Het is ergens rond 1800. Je hebt op de vogeltjesmarkt een vogel in een kooitje gekocht. Het is een gezellig beestje, alleen zingt het nog niet. Je hebt jezelf als opgave gesteld om het een paar liedjes te leren. Je vraagt je af wat een goede aanpak is? Je kunt voor de kooi gaan zitten en een liedje alsmaar voorzingen. Het lijkt je echter niet waarschijnlijk dat de vogel door de menselijke stem wordt geïnspireerd. Misschien is het beter om het melodietje op je fluit te spelen. Maar is hij in voor elk willekeurig lied? Nu kon je in de muziekwinkel bladmuziek kopen met muziek voor elk soort vogel, dus ook voor de jouwe.
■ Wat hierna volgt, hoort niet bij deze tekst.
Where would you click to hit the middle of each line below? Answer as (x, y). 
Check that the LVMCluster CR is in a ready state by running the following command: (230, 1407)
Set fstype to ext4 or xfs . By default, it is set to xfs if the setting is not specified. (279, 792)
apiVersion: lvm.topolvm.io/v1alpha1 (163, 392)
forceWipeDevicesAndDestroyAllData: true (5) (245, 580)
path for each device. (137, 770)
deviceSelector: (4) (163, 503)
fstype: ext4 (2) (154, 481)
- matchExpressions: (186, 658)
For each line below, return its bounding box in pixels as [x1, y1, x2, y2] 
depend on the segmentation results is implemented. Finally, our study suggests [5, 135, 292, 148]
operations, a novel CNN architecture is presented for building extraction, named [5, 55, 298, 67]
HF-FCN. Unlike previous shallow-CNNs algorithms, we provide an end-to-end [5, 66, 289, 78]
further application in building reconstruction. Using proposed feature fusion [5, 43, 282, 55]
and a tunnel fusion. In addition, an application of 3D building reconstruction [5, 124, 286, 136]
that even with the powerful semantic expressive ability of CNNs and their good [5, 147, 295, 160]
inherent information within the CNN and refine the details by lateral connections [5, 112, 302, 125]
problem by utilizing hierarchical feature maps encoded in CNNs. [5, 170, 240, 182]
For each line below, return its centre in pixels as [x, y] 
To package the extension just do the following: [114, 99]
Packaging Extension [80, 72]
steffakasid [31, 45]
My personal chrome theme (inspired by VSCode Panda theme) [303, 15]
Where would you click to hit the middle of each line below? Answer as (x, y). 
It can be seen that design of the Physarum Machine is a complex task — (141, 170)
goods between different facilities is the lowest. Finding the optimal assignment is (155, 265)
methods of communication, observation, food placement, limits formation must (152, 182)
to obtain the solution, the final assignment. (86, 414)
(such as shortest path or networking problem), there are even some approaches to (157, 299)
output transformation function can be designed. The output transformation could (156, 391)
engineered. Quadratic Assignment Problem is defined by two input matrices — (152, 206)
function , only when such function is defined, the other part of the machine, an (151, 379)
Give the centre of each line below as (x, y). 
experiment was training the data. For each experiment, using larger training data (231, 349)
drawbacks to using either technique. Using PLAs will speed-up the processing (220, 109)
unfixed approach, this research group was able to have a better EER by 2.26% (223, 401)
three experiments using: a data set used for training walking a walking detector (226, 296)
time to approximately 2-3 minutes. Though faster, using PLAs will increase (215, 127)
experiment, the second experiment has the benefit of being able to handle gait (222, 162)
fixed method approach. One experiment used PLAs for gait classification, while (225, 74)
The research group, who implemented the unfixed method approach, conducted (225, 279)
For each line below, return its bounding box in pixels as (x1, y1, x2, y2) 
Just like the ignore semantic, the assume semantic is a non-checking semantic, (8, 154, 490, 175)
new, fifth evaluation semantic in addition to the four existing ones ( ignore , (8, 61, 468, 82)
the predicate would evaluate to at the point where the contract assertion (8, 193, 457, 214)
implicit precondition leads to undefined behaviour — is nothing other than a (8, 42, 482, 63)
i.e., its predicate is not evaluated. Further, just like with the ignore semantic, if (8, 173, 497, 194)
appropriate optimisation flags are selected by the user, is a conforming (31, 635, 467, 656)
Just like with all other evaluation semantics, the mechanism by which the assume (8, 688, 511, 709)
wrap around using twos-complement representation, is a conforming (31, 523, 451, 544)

Je had bijvoorbeeld Bird Fancyer’s Delight van John Walsh. Deze had zich verdiept in de zang van een aantal vogels en wist precies wat je voor moet spelen om succes te hebben. Maar ja, de hele dag bij zo’n kooi fluiten, hou je dat wel vol? Daarom koop je in een muziekwinkel de nieuwste technische vinding: een serinet, een orgeltje dat het gewenste liedje speelt. De orgelbouwer heeft de muziek van een navolger van John Walsh gebruikt, dus dat zit wel goed. Je hebt twee soorten: een met een draaimechanisme en een duurdere die je alleen hoeft op te winden. Je koopt de duurdere. Je verheugt je al op het moment dat het vogeltje het liedje zingt als je vrienden op bezoek zijn. Helaas breekt dat moment niet aan, het vogeltje gaat niet zingen. Wat blijkt? Je hebt namelijk niet het mannetje, maar het vrouwtje gekocht.


Foto: Serinet of Kanarie-orgel, Museum Speelklok, Utrecht.
Klik hier voor een demonstratie.

zaterdag 6 september 2014

TWITTERENDE ORGELS 2

Op de, in het vorige blogbericht genoemde cd met muziek van Muffat, komt een nummer voor waarin het nachtegaalregister wordt gebruikt. Wie hetzelfde nummer, de Nova Cyclopeias Harmonica, in een andere uitvoering beluistert heeft een kleine kans dat daarin ook de nachtegaal is te horen. Het vermoeden rijst dat niet de componist maar de organist bepaalt of een vogelregister wordt gebruikt. Dit lijkt logisch, niet alle orgels beschikken over een dergelijk register en een componist zal willen dat zijn muziek op alle orgels uitvoerbaar is. Op 3 juli jl kregen we de gelegenheid om duidelijkheid te verkrijgen. We bezochten een orgelrecital van Leo van Doeselaar in Kampen en legden hem na afloop het probleem voor. Hij kon ons vertellen dat het gebruik van een vogelregister zelden in een partituur staat voorgeschreven. De organist mag uitmaken waar het wordt ingezet. Gianluca Chiodi, de organist van de kerk in Giove (It) waar de cd van Muffat is opgenomen zei ditzelfde in een mail. Organisten kunnen zo, volgens hem, een pastoraal tintje aan een compositie geven of er gewoon het publiek mee vermaken. Zo heeft de Bovenkerk in Kampen op het koororgel een cymbelster-register. Dit bestaat niet uit pijpen maar uit een wiel met belletjes. Blaas je hier lucht langs dan hoor je een vrolijk gerinkel dat het vooral in de kersttijd goed doet. Maar het is de organist die beslist over de inzet van dit soort registers.